傅元非常满意沈岳的变化,傲然道:「沈兄,别硬撑了,妥协吧,只要你说一声愿意交出兵符,我立刻将这包解药送给你,解除你的痛苦……」
「由罂
粟引发的毒瘾发作时,只有再次吸入罂粟,才会不难受,你所谓的暂缓解药,是让他吸入更多的罂粟毒。」一道清冷声音突如其来的传了过来。
傅元抬眸望去,只见密室的石门被打开,一名身穿胭脂色长裙的美丽少女缓缓走了进来,她手里拿着一柄软剑,锋利的剑尖上染着殷红的鲜血,一滴一滴的滴落到地面上……
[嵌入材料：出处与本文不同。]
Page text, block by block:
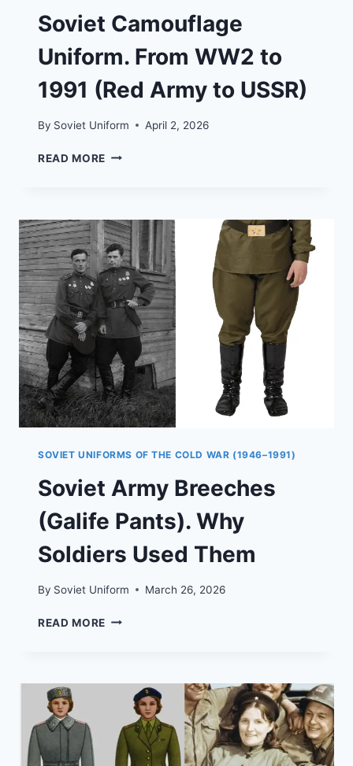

傅元锐利眼眸猛的眯了起来:「慕容雪,你怎麽会在这里?」
「来找我舅舅!」慕容雪冷冷说着,侧目看向沈岳,只见沈岳全身是血,手腕也被磨破,面色惨白惨白的,头发凌乱不堪,模样极是狼狈,但他的呼吸还算沉稳,暂时没有生命之忧……
第888章傅元之死
慕容雪暗暗松了口气。
「雪儿!」看到慕容雪,沈岳又惊又喜,可罂粟毒剧烈的发作着,他高大身躯抑制不住的颤抖,说不出一句完整的话。
「你怎麽知道沈岳在这里?」傅元则是戒备的看着慕容雪:书画斋是他关押丶处理敌人的秘密之地,只有他的人才知道,而他抓沈岳时,抓的很隐密,除了他的人外,无人知晓,沈府的人最早也应该是戌时(晚上19点到21点),才能察觉到沈岳失踪,怎麽会这麽早就看出了端倪,还找来了这里……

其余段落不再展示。